Research On Properties Of The One-dimensional Photonic Crystals With Heterogeneous-single-symmetric Cycle

When the pursuit of efficient and miniaturizational electronic integrated circuits, at the same time, the difficulty of production and signal transmission speed have reached its limitation. In this case the concept of photonic crystals should be shipped out. Since then, the photonic crystal has got widespread attention by the researchers. Various types of photonic crystal devices gradually replaced the semiconductor device, become the basis for the new-light-information age. In this background, the author has widely consulted the related literature of one dimensional photonic crystals, the concept of photonic crystal, the preparation process and the theoretical research methods.. Finally, the transfer matrix method is selected and the new design of the photonic crystal model is simulated by the Matlab software.
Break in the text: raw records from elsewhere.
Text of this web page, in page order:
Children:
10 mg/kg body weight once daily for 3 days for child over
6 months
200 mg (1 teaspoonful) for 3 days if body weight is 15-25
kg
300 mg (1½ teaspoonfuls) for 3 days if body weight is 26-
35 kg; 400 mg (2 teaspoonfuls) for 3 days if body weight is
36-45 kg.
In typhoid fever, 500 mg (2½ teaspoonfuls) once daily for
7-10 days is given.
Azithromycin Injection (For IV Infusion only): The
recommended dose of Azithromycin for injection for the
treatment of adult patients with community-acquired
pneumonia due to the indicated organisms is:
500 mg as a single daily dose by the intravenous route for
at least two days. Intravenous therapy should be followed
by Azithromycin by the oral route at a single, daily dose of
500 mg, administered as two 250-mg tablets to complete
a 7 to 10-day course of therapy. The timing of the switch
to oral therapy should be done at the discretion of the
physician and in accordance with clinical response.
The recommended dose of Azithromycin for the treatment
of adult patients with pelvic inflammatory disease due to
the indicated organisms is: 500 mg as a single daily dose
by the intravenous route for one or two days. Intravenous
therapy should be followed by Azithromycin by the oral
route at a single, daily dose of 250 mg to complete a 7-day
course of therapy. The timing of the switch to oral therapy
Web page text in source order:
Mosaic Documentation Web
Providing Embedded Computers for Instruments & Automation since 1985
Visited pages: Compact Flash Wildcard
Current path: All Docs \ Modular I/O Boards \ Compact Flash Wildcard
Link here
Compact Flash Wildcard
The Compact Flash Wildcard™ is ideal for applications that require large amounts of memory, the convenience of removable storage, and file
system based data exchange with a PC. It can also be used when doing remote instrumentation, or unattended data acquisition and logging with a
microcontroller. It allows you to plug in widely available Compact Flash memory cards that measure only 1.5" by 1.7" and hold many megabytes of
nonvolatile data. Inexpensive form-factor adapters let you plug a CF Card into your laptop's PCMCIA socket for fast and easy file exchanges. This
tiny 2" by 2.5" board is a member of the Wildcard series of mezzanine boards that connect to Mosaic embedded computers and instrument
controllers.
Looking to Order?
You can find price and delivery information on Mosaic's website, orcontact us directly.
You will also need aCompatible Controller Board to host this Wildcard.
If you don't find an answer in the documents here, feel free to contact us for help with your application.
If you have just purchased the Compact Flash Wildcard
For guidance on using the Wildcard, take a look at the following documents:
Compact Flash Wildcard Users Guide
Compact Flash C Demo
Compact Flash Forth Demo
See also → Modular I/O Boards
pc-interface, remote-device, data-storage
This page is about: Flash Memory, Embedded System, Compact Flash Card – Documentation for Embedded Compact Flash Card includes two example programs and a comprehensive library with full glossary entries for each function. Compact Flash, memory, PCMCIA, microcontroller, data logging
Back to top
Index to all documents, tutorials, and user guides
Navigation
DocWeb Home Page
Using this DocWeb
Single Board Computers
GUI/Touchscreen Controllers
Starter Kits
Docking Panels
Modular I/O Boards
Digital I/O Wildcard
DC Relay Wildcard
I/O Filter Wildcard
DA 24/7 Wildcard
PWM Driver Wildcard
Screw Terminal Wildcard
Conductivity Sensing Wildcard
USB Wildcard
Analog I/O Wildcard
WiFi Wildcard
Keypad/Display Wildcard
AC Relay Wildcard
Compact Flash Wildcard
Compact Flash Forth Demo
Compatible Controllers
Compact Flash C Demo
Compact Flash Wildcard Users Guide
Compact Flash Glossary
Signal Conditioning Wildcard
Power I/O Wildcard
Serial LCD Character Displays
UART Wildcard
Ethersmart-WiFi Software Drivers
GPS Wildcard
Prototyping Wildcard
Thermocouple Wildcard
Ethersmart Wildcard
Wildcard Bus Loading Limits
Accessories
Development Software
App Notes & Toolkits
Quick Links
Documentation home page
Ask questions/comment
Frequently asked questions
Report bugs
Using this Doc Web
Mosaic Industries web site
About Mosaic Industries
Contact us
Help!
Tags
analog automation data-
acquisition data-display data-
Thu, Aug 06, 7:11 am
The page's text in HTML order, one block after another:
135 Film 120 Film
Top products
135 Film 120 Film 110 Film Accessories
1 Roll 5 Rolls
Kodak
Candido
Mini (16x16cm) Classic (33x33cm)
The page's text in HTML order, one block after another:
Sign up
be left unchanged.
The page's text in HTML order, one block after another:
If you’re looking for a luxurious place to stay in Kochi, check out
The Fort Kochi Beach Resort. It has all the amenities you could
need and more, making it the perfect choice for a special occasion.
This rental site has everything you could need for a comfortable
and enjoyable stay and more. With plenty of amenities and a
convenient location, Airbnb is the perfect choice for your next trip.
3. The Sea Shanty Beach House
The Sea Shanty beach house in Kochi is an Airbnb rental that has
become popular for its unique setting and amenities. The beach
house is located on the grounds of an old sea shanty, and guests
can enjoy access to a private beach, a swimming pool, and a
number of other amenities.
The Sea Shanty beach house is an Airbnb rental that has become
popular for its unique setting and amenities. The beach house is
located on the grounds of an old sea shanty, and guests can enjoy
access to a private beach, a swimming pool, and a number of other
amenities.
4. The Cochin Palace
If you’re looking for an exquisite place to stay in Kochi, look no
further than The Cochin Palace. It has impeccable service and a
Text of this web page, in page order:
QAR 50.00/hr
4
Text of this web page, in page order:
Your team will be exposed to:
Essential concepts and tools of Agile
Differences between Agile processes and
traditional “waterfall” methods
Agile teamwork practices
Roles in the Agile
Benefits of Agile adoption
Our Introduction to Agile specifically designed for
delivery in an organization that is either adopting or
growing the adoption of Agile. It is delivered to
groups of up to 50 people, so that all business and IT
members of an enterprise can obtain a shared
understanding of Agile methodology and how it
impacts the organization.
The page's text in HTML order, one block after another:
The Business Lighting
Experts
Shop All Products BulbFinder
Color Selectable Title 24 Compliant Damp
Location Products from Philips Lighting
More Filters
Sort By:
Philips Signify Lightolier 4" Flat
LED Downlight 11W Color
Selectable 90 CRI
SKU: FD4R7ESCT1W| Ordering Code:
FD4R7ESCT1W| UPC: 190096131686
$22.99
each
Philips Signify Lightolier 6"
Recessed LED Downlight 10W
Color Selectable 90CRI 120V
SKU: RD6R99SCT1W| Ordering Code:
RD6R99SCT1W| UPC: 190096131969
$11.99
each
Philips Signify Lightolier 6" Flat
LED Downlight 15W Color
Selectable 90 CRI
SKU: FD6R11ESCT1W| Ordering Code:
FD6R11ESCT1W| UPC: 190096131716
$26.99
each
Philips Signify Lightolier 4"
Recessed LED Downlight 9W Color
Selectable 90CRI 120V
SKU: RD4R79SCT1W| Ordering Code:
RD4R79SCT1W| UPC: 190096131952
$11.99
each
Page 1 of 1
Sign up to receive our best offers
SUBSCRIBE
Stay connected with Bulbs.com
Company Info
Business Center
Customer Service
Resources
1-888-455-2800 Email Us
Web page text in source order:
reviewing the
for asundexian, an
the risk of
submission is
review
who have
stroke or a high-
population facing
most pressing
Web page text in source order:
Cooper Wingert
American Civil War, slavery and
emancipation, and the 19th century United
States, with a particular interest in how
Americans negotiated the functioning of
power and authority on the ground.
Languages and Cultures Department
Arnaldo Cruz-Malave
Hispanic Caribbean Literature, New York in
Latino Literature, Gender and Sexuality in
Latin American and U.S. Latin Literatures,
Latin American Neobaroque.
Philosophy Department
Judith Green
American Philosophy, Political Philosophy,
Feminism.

The research work in this paper is:(1)To design a one-dimensional heterogeneous single period symmetric photonic crystal model, the model consisting of two kinds of materials: Ti O2(n1=2.29) and Si O2(n2=1.45).And Matlab software was used to simulate the band gap spectrum, On the basis of this, the incident angle of incident light, the period number of the medium layer and the ratio of the thickness of the two materials are changed, to observe the changes of the band gap of the line.It is found that the band gap spectrum of photonic crystal is sensitive to the incident angle of the incident light and the ratio of the thickness, but not sensitive to the cycle number of the medium layer. This result can be applied in the study of photonic crystal sensors.(2)The defect layer is added to the one-dimensional heterogeneous single period symmetric photonic crystal, And the Matlab software is used to simulate the photonic band gap of the photonic crystal after adding the defect layer. The simulation results are compared with the band gap spectral lines without defect layer, and the position and number of defect modes are observed. Change the position of the defect, thickness of the defect, incident angle of the incident light and the thickness of the medium layer, and explain phenomena related to physical reasons. This study provides a theoretical basis for the fabrication of photonic crystal filters.